And if that is so, where did the name Lucifer come from?
The name Lucifer comes from a single passage, Isaiah 14.12. Here it is in the NRSV:
How you are fallen from heaven,
O Morning Star, son of Dawn!
How you are cut down to the ground,
you who laid the nations low!
Can you spot the name "Lucifer" in the text? It's "Morning Star." That's what Lucifer means, Morning Star. The proper name Lucifer comes down to us because of how the King James Version translates this passage:
How art thou fallen from heaven, O Lucifer, son of the morning! how art thou cut down to the ground, which didst weaken the nations!

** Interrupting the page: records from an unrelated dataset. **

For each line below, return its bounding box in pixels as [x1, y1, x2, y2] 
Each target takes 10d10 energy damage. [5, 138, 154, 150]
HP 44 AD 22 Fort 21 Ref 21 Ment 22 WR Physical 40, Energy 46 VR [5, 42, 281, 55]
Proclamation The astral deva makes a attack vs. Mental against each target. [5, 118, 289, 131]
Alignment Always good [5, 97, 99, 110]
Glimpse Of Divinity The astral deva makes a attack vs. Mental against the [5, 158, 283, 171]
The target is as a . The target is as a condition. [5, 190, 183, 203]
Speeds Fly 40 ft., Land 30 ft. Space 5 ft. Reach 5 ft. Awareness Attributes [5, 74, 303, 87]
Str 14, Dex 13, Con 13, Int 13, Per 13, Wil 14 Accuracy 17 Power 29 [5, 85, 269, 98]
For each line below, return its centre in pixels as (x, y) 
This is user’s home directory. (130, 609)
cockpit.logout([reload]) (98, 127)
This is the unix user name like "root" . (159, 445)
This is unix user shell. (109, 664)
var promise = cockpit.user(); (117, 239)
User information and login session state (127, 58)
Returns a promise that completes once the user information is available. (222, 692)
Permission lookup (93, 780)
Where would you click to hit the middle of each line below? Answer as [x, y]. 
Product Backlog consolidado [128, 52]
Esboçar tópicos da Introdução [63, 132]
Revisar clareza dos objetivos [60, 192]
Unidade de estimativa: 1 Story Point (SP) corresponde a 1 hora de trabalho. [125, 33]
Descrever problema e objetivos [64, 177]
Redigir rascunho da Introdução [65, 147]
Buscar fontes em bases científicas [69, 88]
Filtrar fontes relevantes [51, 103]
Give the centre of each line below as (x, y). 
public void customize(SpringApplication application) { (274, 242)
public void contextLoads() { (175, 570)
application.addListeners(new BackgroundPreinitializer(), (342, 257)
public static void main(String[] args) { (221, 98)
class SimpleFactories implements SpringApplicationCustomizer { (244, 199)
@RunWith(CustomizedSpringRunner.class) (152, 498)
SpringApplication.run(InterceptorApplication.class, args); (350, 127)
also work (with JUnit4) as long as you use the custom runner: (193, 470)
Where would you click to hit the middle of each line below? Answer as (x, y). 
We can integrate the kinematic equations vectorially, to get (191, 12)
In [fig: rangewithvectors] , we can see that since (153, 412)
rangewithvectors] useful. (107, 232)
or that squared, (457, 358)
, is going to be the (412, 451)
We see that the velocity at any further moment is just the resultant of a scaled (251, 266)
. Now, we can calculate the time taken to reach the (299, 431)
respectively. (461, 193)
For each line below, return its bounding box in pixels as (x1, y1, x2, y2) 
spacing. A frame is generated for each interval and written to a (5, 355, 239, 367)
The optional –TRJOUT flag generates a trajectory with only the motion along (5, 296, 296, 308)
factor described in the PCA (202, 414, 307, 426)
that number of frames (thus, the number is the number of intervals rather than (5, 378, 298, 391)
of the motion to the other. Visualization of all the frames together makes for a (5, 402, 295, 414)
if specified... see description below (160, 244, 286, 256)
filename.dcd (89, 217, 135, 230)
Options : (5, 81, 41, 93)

How did this translation come about? In Hebrew the phrase is helel ben shachar, which means “shining one” or “morning star.” When St. Jerome translated the Hebrew Bible into Latin he rendered this phrase as lucifer, from lux (light) and ferre (to carry or bring), meaning “light bearer” or “morning star.” In Latin this was a common noun, not a proper name, and it referred to the morning star, the appearance of Venus. The next step was the King James translators choosing to transliterate the Latin lucifer into a proper name rather than translate it as “morning star.” That is how the proper name "Lucifer" entered English-speaking Christianity.
Interestingly, the Lucifer of Isaiah 14 isn't Satan. The original Lucifer was the king of Babylon. And what we find in Isaiah 14 is the people of Israel taunting the king of Babylon and rejoicing in his downfall:
How you are fallen from heaven,
O Morning Star, son of Dawn!
How you are cut down to the ground,
you who laid the nations low!
You said to yourself,
“I will ascend to heaven;
I will raise my throne
above the stars of God;
I will sit on the mount of assembly
on the heights of Zaphon;
I will ascend to the tops of the clouds;
I will make myself like the Most High.”
But you are brought down to Sheol,
to the depths of the Pit.
Those who see you will stare at you
and ponder over you:
“Is this the man who made the earth tremble,
who shook kingdoms,
who made the world like a desert
and overthrew its cities,
who would not let his prisoners go home?”
All the kings of the nations lie in glory,
each in his own tomb,
but you are cast out, away from your grave,
like loathsome carrion,
clothed with the dead, those pierced by the sword,
who go down to the stones of the Pit
like a corpse trampled underfoot.
You will not be joined with them in burial
because you have destroyed your land;
you have killed your people.
The thing to underline here is the political origin of the name Lucifer. Lucifer names an oppressive ruler, the king of Babylon. This ruler also has a semi-divine status, and he aspires to an even higher position, wanting to make himself equal to God. The same sin we see at work at the Tower of Babel. For this hubris, the king/lucifer is humbled and "brought down."
All this imagery gets carried forward into the New Testament. Satan appears to us as an "angel of light" (2 Cor. 11.14). Jesus sees Satan fall from heaven like lightning, just like the Morning Star falls in Isaiah 14. And in the book of Revelation we see Satan portrayed as the ruler of Babylon.
This last is important because this association--Satan as Lucifer, the King of Babylon--is a window onto the political implications of spiritual warfare.
Satan is described as "the god of this world" (2 Cor. 4:4). And this power over the world is political. Satan offers Jesus this political power in the temptation narrative: "The devil led him up to a high place and showed him in an instant all the kingdoms of the world. And he said to him, 'I will give you all their authority and splendor; it has been given to me, and I can give it to anyone I want to." And in Revelation, Babylon, the city ruled by Lucifer, is described as "the great city that has dominion over the kings of the earth." Note also that, when Babylon falls in Revelation 18, the kings of the earth and the merchants are those who weep for her. Notice here that the grief is political (kings) and economic (merchants).
A lot more could be said, but this is enough to make the point. In the Biblical imagination, the spiritual is the political. Spiritual warfare is the pursuit of social justice. We’ve made a grave mistake in splitting the spiritual from the political. In rejecting the Biblical vision of spiritual warfare, we’ve exiled the Devil to ghost stories and Pentecostal hysteria. But Lucifer is the King of Babylon, the oppressive power now at work in every nation and economy. Lucifer is the lord of the United States of America. Lucifer is the king of Wall Street. Scripture makes this plain. Our failure to see it only reveals our Biblical illiteracy and our spiritual idiocy.